The input section start

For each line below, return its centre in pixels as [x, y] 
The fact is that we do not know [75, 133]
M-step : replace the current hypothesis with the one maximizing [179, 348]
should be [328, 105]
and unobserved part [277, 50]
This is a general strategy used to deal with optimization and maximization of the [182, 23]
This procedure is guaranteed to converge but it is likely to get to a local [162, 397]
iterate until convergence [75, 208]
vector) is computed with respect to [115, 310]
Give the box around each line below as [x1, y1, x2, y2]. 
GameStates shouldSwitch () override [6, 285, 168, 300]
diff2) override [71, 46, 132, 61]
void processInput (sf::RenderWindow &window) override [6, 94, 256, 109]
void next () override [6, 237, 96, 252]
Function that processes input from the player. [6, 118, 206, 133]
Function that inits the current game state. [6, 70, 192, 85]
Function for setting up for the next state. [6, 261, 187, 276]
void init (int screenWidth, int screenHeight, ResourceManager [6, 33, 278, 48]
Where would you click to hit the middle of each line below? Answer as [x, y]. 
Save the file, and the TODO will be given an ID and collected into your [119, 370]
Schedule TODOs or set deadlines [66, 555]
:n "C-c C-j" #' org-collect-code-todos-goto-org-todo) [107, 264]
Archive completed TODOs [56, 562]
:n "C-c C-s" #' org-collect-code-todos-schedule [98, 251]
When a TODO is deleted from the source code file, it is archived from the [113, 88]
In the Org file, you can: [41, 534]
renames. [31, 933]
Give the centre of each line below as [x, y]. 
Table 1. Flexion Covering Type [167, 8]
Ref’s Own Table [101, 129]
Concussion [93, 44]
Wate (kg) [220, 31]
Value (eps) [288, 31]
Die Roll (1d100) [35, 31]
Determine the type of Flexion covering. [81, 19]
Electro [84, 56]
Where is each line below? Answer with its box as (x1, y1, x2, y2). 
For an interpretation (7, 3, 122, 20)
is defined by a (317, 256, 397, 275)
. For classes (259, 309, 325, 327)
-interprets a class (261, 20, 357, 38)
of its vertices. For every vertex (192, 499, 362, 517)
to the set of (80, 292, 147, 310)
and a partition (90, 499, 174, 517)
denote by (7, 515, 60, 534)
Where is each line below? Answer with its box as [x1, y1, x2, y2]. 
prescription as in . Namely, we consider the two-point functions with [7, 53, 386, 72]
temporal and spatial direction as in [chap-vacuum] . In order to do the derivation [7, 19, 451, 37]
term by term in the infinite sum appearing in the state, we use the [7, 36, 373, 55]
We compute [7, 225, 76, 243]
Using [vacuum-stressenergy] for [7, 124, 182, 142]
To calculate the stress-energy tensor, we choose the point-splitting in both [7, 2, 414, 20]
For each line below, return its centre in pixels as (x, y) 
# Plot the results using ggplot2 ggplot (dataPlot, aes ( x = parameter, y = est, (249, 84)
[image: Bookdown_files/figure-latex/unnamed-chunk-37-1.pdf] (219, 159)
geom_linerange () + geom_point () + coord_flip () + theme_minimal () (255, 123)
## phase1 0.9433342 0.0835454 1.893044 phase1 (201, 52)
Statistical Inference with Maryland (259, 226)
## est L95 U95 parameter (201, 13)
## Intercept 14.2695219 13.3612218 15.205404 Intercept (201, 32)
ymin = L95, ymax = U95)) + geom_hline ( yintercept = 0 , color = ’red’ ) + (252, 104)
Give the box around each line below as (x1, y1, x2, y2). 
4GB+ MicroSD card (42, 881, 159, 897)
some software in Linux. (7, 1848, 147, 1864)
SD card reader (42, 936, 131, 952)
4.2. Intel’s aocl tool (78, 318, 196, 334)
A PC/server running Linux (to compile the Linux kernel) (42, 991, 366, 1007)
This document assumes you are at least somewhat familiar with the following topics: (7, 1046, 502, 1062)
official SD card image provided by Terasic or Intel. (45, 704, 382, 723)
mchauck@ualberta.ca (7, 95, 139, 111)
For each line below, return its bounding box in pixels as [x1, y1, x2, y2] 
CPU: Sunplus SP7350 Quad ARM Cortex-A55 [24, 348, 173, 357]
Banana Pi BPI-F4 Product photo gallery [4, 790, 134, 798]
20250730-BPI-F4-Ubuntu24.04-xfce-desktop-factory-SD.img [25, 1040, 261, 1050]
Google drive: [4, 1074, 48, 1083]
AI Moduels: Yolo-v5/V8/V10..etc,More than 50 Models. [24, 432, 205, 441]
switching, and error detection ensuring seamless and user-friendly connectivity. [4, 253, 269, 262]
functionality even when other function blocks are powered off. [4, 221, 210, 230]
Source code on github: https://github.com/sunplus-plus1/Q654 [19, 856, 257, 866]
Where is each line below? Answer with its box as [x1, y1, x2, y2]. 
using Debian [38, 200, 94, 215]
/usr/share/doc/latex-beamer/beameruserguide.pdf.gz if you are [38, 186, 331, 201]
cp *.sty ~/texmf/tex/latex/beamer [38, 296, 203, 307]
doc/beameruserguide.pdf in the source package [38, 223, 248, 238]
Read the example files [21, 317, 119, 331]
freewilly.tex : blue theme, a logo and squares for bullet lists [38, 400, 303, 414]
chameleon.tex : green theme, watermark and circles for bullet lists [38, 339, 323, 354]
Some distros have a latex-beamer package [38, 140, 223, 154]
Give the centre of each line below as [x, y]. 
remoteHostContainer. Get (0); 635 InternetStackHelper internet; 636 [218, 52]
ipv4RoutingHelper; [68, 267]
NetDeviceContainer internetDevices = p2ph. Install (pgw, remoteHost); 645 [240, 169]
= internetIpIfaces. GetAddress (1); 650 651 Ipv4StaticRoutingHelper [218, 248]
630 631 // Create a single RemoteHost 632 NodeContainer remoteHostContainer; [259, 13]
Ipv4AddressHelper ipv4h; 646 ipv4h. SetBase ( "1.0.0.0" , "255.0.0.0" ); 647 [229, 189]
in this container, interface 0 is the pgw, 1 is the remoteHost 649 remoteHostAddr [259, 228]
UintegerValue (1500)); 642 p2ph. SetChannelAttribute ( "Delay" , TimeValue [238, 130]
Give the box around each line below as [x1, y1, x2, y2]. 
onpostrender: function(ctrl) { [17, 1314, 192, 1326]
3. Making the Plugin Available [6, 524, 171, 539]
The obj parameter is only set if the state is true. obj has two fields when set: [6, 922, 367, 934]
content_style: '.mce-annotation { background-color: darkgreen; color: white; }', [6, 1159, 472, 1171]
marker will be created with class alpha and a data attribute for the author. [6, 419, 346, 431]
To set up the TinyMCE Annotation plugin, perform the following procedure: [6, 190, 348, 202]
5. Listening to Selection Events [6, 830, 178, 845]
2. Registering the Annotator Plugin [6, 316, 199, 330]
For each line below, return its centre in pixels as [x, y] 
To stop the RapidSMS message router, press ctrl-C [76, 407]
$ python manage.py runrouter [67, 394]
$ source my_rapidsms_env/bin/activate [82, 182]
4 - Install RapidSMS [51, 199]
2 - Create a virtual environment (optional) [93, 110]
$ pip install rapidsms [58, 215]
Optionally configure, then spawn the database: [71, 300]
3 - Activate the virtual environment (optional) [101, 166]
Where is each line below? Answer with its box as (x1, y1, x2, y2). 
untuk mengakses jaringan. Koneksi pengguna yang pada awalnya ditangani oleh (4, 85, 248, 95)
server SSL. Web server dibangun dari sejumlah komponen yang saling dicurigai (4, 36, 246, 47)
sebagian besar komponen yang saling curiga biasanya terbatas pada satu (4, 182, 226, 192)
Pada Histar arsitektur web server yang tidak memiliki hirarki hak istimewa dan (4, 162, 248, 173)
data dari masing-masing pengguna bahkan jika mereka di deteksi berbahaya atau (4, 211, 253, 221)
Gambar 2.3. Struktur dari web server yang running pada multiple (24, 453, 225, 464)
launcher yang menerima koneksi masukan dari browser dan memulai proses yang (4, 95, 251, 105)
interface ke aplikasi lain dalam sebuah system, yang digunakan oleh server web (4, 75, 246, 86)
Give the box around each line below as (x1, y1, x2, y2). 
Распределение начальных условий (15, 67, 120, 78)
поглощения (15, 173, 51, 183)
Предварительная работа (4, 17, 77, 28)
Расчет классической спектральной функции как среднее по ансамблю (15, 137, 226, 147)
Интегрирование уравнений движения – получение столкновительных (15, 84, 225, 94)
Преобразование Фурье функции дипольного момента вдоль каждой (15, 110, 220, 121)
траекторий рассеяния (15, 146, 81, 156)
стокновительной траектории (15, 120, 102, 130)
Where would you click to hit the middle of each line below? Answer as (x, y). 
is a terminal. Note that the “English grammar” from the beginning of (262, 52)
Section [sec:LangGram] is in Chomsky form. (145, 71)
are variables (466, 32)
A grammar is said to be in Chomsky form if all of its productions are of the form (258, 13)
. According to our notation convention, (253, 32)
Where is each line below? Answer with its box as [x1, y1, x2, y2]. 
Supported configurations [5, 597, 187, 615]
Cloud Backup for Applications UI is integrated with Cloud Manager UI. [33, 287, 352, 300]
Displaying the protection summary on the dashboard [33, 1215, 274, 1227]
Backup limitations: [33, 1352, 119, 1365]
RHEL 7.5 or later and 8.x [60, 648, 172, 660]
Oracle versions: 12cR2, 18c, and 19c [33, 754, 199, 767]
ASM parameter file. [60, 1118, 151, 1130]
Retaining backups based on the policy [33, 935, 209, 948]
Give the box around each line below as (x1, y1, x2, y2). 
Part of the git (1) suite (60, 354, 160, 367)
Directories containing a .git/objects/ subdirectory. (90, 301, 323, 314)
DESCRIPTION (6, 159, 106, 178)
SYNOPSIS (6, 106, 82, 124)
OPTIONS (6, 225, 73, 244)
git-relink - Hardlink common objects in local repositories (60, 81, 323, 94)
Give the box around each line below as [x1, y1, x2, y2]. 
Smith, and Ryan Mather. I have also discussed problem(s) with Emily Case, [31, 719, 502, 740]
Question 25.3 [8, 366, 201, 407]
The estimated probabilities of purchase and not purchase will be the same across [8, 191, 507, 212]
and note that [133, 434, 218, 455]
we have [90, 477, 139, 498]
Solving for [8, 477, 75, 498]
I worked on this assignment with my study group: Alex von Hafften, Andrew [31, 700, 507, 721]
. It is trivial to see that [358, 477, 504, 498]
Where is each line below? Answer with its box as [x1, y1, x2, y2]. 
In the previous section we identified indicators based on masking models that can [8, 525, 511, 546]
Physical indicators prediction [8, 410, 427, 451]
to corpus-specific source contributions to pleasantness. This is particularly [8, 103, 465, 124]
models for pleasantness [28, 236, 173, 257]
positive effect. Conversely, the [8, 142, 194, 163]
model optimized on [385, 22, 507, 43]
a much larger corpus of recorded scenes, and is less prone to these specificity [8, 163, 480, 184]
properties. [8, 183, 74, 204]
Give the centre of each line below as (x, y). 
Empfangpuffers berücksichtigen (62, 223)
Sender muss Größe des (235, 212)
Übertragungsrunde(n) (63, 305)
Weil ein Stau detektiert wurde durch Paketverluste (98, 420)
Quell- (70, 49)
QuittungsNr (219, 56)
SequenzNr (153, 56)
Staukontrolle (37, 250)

The input section end

→ Exercise prompt:
Retype the portion of the data above that starts on the line with "diff2) override [71, 46, 132, 61]" and finishes on the line with "When a TODO", including both of those lines.

→ Expected answer:
diff2) override [71, 46, 132, 61]
void processInput (sf::RenderWindow &window) override [6, 94, 256, 109]
void next () override [6, 237, 96, 252]
Function that processes input from the player. [6, 118, 206, 133]
Function that inits the current game state. [6, 70, 192, 85]
Function for setting up for the next state. [6, 261, 187, 276]
void init (int screenWidth, int screenHeight, ResourceManager [6, 33, 278, 48]
Where would you click to hit the middle of each line below? Answer as [x, y]. 
Save the file, and the TODO will be given an ID and collected into your [119, 370]
Schedule TODOs or set deadlines [66, 555]
:n "C-c C-j" #' org-collect-code-todos-goto-org-todo) [107, 264]
Archive completed TODOs [56, 562]
:n "C-c C-s" #' org-collect-code-todos-schedule [98, 251]
When a TODO is deleted from the source code file, it is archived from the [113, 88]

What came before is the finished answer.